A metal matrix mirror is illustrated in FIG. 2. A matrix of reflected islands 36 is formed on an insulative layer 38, such as SiO.sub.2, on the silicon photoconductor substrate 40. The islands 36 are separated from each other so as to avoid short-circuits across the face of the mirror. The dimensions of the individual islands 36 are determined from a minimum size for adequate reflection, on the order of 5-20 microns, and the resolution or pixel element size for which the light valve is designed. The thickness of the islands depends upon the specific reflective material employed. There is a basic requirement that the free electron density of the reflective material be sufficient to interact with the readout radiation and scatter it back out of the material. Metals such as aluminum or silver or metal/semiconductor compounds such as platinum-silicide may be used.
Although the dielectric mirror version of the LCLV described above can be used over a fairly wide range of wavelengths, it suffers from a charge spillover phenomenon that exists in the microdiodes as a result of a lateral punch-through mechanism under higher illumination levels. This spillover, from an activated pixel to an adjacent non-activated pixel, reduces the dynamic range of the device and can degrade its resolution.

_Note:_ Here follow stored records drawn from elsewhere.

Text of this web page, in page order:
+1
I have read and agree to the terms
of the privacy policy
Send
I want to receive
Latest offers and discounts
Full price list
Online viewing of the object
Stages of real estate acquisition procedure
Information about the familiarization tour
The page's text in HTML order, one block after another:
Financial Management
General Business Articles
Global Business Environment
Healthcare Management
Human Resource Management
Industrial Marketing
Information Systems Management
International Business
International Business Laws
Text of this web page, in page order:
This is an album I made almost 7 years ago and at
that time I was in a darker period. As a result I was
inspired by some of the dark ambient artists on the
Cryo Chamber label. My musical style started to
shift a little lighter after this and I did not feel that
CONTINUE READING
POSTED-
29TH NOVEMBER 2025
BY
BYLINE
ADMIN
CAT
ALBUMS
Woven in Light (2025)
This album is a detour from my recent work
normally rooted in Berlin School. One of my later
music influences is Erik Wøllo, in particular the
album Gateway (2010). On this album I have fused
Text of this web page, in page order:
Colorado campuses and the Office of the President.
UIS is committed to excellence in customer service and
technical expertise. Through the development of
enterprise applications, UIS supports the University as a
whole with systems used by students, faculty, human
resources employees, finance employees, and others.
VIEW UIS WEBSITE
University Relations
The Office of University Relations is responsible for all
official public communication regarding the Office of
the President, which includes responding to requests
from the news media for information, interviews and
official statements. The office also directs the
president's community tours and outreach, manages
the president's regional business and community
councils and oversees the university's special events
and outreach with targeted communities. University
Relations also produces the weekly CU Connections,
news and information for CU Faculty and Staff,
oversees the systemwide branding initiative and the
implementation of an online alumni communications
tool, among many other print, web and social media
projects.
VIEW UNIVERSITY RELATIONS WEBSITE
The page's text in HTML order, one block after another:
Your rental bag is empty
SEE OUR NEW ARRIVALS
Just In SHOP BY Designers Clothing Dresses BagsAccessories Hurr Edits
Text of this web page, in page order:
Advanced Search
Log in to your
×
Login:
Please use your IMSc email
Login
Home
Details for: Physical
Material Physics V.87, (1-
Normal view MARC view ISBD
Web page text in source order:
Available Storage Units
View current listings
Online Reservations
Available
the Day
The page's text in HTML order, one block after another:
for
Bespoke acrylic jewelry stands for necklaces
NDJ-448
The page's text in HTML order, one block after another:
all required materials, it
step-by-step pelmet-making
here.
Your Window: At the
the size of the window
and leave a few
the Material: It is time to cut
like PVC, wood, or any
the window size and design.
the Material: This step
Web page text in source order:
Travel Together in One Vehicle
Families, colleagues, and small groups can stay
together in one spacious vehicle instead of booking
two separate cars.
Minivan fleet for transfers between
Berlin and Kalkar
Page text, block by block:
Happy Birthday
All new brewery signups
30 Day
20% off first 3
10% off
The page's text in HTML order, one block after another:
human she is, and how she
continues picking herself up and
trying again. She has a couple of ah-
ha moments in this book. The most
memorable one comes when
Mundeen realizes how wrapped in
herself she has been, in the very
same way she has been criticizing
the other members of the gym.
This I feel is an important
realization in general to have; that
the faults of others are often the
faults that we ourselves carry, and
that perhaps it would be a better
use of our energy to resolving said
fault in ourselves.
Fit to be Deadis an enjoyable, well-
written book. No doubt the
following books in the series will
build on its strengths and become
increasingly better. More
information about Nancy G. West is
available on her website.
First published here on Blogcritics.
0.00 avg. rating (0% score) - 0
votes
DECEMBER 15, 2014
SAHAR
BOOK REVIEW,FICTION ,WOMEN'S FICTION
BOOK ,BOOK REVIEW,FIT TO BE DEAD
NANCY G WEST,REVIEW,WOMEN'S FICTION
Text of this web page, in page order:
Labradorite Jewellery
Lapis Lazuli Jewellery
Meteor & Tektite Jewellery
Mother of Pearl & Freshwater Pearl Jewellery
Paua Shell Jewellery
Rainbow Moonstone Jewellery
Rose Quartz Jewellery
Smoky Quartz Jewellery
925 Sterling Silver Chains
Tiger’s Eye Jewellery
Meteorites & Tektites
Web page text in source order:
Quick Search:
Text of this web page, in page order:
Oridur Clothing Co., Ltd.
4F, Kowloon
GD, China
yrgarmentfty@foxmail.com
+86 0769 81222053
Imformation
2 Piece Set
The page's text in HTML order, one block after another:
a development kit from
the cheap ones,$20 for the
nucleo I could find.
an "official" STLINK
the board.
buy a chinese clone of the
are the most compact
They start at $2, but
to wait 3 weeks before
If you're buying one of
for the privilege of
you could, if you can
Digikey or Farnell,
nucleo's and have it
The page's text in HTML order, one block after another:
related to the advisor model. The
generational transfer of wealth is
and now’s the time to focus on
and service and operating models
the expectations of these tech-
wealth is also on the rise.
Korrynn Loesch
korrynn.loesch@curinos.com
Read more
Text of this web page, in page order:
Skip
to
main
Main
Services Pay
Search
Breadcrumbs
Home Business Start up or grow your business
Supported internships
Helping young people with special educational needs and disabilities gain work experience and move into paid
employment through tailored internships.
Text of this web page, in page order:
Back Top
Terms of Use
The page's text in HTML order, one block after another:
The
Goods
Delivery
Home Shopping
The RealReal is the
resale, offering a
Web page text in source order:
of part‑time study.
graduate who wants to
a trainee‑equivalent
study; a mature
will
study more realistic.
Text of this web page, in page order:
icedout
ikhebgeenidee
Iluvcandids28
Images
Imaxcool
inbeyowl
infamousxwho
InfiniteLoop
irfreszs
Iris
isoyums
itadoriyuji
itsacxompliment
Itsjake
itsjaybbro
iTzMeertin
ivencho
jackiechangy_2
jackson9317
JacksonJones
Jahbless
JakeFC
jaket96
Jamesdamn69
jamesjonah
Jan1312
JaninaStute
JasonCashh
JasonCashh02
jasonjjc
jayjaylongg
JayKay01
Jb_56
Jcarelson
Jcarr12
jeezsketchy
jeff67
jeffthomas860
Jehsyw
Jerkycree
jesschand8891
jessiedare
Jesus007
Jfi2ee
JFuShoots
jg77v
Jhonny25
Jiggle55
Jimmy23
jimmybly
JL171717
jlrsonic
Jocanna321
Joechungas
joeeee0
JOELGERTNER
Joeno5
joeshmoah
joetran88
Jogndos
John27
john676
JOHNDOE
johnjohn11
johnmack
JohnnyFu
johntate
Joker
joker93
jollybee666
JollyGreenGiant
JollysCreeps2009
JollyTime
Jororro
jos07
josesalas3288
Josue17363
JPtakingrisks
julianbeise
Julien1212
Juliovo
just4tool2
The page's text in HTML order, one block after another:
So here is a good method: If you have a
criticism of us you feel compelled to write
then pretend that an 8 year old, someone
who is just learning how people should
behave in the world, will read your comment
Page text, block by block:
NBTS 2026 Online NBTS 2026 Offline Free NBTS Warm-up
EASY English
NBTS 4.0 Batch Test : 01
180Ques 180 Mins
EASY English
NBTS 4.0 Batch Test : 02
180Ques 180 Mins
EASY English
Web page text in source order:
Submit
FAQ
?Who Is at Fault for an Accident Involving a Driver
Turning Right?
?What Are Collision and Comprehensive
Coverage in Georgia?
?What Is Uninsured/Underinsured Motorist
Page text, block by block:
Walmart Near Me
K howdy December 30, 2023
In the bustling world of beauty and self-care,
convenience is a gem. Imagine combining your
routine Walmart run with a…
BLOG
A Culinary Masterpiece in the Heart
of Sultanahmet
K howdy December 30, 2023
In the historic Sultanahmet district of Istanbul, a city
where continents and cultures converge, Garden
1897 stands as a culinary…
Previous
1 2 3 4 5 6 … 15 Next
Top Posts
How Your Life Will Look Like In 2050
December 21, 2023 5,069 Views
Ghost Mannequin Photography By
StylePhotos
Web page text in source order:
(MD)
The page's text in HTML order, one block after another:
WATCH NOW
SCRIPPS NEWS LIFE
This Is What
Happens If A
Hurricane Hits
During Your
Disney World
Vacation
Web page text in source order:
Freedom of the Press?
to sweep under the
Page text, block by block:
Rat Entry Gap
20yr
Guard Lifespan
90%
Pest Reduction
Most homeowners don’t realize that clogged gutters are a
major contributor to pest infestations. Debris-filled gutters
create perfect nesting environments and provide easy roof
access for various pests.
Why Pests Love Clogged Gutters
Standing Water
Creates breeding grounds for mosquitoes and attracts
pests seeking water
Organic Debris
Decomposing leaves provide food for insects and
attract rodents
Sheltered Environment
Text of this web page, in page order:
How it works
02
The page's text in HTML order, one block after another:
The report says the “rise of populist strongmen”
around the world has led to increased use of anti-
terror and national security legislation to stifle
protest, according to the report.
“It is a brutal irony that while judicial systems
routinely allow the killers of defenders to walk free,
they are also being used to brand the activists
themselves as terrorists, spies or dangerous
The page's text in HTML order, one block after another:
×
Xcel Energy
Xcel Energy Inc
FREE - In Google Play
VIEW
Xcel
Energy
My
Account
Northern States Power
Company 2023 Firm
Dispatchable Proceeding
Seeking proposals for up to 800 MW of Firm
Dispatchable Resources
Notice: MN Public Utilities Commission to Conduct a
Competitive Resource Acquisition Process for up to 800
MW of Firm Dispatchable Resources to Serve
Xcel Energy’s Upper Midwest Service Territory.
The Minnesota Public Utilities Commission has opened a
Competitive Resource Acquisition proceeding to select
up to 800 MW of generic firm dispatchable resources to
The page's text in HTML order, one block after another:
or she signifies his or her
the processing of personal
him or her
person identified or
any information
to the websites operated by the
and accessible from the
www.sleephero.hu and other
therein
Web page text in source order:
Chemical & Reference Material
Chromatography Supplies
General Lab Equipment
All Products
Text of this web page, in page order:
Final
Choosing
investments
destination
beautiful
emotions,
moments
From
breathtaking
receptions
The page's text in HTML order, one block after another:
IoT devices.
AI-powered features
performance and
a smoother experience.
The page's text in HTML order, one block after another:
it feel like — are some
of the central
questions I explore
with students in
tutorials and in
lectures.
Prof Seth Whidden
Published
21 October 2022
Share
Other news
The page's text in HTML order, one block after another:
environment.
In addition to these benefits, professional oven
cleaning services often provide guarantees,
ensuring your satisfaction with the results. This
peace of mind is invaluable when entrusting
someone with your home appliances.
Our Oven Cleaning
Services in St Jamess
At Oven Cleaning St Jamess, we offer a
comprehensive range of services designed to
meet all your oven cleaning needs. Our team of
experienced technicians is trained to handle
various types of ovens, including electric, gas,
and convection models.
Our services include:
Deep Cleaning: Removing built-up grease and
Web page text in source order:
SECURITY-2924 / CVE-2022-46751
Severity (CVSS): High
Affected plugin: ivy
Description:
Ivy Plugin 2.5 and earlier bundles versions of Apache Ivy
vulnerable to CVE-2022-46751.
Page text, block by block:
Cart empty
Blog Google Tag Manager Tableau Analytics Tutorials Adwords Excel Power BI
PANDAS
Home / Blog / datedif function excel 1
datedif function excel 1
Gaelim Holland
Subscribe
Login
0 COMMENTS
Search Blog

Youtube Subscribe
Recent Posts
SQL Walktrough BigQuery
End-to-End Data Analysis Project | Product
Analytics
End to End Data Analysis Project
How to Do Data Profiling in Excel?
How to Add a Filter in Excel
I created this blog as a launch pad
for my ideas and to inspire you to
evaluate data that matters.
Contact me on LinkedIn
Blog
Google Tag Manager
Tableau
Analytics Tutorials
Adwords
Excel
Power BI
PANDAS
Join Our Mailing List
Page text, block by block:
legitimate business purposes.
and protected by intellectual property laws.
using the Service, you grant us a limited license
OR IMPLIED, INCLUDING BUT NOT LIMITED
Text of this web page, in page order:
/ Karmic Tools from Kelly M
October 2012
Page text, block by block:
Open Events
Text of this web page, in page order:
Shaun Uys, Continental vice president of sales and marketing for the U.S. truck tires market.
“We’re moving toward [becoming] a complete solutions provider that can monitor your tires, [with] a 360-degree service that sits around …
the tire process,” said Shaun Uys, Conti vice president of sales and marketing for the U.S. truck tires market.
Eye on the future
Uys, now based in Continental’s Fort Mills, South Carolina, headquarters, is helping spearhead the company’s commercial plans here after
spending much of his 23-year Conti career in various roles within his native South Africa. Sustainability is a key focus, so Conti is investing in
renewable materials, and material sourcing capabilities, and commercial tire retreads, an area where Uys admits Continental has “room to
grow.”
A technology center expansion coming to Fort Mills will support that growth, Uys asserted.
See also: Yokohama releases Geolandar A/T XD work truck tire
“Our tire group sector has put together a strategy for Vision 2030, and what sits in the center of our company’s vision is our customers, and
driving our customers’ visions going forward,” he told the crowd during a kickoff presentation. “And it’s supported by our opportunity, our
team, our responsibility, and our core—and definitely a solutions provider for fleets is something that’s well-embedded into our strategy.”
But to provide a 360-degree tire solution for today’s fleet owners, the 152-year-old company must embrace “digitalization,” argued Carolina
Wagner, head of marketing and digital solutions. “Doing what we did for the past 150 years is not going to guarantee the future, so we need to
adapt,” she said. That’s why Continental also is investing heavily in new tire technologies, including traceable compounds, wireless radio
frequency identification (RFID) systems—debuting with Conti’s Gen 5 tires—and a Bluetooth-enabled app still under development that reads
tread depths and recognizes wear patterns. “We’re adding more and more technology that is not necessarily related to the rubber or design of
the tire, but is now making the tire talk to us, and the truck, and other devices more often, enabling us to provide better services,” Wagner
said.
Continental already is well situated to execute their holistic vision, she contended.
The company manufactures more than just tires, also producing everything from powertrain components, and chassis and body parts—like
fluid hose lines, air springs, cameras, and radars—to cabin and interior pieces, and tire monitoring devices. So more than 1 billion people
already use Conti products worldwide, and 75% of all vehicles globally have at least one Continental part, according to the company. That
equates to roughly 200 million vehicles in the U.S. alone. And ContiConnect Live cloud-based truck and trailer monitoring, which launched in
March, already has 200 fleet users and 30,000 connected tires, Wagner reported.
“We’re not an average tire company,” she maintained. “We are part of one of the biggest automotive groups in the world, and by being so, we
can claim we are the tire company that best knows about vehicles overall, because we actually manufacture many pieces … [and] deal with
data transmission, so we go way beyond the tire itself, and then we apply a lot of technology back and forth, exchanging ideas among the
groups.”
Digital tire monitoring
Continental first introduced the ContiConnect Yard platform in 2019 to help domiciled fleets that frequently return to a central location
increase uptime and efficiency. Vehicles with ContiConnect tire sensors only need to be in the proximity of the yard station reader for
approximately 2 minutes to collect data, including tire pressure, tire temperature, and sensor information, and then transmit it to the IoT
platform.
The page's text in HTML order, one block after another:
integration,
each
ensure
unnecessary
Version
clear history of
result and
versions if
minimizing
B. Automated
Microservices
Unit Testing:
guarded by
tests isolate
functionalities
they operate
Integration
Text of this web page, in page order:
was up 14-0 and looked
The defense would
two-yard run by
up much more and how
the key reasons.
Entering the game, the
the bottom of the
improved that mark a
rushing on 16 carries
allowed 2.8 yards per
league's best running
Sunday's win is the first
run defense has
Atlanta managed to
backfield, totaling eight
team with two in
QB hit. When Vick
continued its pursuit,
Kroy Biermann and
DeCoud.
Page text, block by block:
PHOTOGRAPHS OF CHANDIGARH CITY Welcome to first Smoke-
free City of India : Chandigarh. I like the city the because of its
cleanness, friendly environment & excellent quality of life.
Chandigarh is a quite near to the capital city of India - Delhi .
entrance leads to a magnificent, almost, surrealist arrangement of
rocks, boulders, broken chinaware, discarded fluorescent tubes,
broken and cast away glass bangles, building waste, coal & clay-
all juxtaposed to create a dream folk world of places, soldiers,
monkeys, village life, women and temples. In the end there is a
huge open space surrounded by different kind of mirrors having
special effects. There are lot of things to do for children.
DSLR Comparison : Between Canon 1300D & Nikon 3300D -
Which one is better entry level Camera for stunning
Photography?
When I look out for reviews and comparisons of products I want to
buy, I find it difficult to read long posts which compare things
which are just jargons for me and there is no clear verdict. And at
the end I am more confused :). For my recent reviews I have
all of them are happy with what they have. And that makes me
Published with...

The metal matrix mirror version, on the other hand, has been limited principally to infrared radiation because of the bandgap of the silicon substrate. In the visible region, readout light leaks through the vacant channels separating the metal islands, causing activation of the underlying photoconductor. Since only about 70% of the readout surface is occupied by the reflective islands, enough light leaks through between the islands to effectively prevent operation in the visible region.
Another type of light modulator is disclosed in U.S. Pat. No. 4,619,501 to Armitage. In this device a solid electro-optic crystal is used instead of liquid crystals. Lithium niobate, lithium tantalate and potassium dideuterium phosphate are suggested for the solid crystal materials. A lattice of microgrooves is formed on the surface of the silicon wafer to prevent lateral charge movement. A light blocking layer is provided on top of the silicon wafer, followed by a dielectric mirror, and then the electro-optic crystal. Although seeking to prevent lateral charge movement between pixels, the open microgrooves can potentially become contaminated with moisture. This is turn can cause short circuits between adjacent pixels, a variable dielectric constant as the moisture content varies over time, and unstable light valve operation.